━━━ TASK INPUT
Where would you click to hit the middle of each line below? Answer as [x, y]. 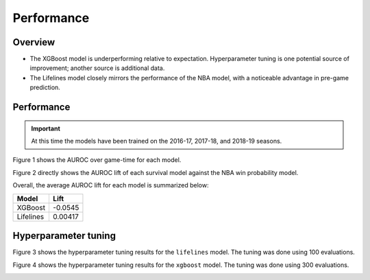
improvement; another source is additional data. [97, 68]
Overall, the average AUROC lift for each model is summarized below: [111, 185]
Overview [34, 42]
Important [46, 128]
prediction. [45, 87]
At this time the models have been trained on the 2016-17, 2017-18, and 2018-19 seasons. [157, 141]
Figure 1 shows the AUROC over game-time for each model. [97, 160]
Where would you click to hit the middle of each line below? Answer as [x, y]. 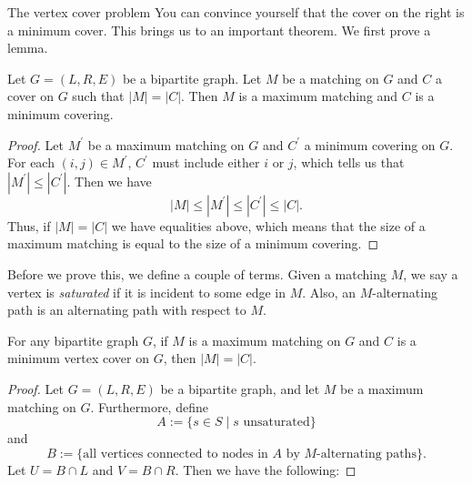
━━━━━━
** TASK TO CARRY OUT **
Write the listing out a second time exactly, dropping all images.

** EXERCISE SOLUTION **
Where would you click to hit the middle of each line below? Answer as [x, y]. 
improvement; another source is additional data. [97, 68]
Overall, the average AUROC lift for each model is summarized below: [111, 185]
Overview [34, 42]
Important [46, 128]
prediction. [45, 87]
At this time the models have been trained on the 2016-17, 2017-18, and 2018-19 seasons. [157, 141]
Figure 1 shows the AUROC over game-time for each model. [97, 160]
Where would you click to hit the middle of each line below? Answer as [x, y]. 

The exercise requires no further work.